How? By using this yan code, choose "X" - (maybe 0x1) - be something from your valid ranges.

imm X 3
stk 0 X => push X;
imm i 4
invalid
imm X 8
stk 0 X => push X;
stk i 0 => pop i = Y;
invalid
imm i 8
invalid * 20

Create a for loop over 1<<i for i in range(8) if 1<<i != op_imm and check for the only one that hang the program, that's our stk value. Why? Replace stk in line 2 of the snippet above with:

  • jmp => jmp 0 X => jmp unconditionally with i=X = 3, which will crash.
  • ldm, add, cmp, stm => ldm 0 X => crash with invalid reg "0".
  • sys => sys i 0:
    • => If value reg_i is a syscall number that not equal to sys_read => crash with invalid reg "0".
    • => If not, the instruction fall-through at line 7 and crash invalid reg "0". We're lucky that reg_i is not a sys_read.

Find sys

As before, here's the yan code (use the same 'X' as before if you like):

imm X 4
sys 0 X # noop
sys 3 X
imm i 1 # loop
invalid * 20

How it works? Replace sys at line 2 with any jmp, add, cmp, ldm, stm (like add 0 X), we have a crash at invalid reg "0". Find the only opcode that hang the program, that's our op_sys value.

Find sys_exit and reg_a

Easy enough:

imm a 42
sys exit X # exit 42
invalid * 20

How? If the sys_op is open|write|sleep, it will return and execute INVALID_INSN next. If sys_op is read_code|read_mem, we have read(42, ..) which fail immediately. Just detect the case the program returns 42, we have sys_exit and reg_a value.

Find invalid/no-op sys values

These value as syscall number do nothing, not even write to y reg (in sys n y).

imm a 42
sys n a
sys exit 0

The no-op ones will exit with code 42.

Find reg_s

You're asking me why. Because we need to detect values of b, c to place the correct argument for open/read/write syscalls. So filtering out valid values of b,c,d by excluding s,i,a,f sound more doable.

By using this code:

imm a 0; stk 0 a
imm a 6; stk 0 a
# if reg is s; loop
imm s 1
stk i 0
invalid * 20

If the reg is s, we pop "0", not "6" from stack, makes the program loops. If not, it will crash.

Find jmp and reg_f

Same spirit:

imm a 4
imm f 1
jmp 1 a
invalid
imm i 4; loop
# if reg is f and op is jmp; loop
invalid * 20

Find sys_write and reg b, c

By pushing "abcd\0" onto the stack, setting b=1, c=5, a=1, checking what value make the program print "abcd". Your thoughts are right!

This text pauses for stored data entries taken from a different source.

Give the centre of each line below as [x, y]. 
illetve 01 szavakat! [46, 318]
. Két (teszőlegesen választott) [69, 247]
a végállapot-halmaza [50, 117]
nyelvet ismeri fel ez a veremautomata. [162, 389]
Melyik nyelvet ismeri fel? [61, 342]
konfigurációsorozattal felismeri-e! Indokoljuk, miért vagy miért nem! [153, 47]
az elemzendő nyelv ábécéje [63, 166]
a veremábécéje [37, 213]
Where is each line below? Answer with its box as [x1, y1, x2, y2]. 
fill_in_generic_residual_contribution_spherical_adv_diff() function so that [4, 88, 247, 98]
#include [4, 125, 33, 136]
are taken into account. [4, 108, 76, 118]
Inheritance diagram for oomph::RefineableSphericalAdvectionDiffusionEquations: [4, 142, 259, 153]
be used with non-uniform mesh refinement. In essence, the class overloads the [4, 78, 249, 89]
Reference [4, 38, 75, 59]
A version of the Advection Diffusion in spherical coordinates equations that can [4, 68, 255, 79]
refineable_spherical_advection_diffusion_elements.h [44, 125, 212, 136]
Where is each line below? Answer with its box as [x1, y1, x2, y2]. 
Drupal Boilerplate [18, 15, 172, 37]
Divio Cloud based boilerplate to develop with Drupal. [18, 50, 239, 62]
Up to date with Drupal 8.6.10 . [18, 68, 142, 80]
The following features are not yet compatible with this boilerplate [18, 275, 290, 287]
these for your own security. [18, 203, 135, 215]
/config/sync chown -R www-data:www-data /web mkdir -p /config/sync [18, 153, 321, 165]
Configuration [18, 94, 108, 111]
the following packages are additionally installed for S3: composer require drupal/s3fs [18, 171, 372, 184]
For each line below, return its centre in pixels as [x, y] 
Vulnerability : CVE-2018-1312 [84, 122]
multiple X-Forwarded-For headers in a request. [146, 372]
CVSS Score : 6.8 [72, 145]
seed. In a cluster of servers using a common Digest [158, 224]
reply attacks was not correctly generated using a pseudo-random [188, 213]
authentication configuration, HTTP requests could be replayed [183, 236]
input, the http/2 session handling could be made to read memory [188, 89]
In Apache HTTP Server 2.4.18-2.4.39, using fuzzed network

This will need 3 overlapping loops. But fear not, we exclude the known ones: reg a, i, s, f, invalids and sys_exit, no-op ones. The yan code left as a exercise for readers.

You have three value: sys_write, b, c.

Find sys_sleep

The easy one? By measuring execution time (in seconds):

imm a 2
sys sleep a
invalid

Find sys_open

I was expecting to open a valid file with fd=3. But the program already have 3 opened. So 4 returned by open syscall.

stk 0 a; * 4 # assert fd < 4 where fd in read fd
imm a 'a'; stk 0 a
imm a 0; stk 0 a
imm b O_RDONLY # which is 0 btw
imm a 4
sys open a
sys exit 0

Why do we "push 0" 4 times? To let the first argument "a" be 4, which contains "a\0" on stack. Because if the syscall number is read_mem|read_code, read(4,..) will fail immediately. So check if the program exit with 4, you're good. Or with a <= 3, you could check whether the program hangs or not.

Find sys_read_mem (and sys_read_code but we don't need it)

So, by filtering out sys_exit, sleep, write, open, and invalid ones. We left with two remaining values for read_mem and read_code. Both hangs the program for input. How do we different them?

imm c 0xff
imm b 4
imm a 0
sys read_mem a ; <= send bytes of imm a 15; sys exit 0
imm a 42
sys exit 0

Conclusion

That's it. You have all the needed values. Go grab the flag!

It was a fun (and time-consuming) challenge. Feel free to comment in my github blog for discussion.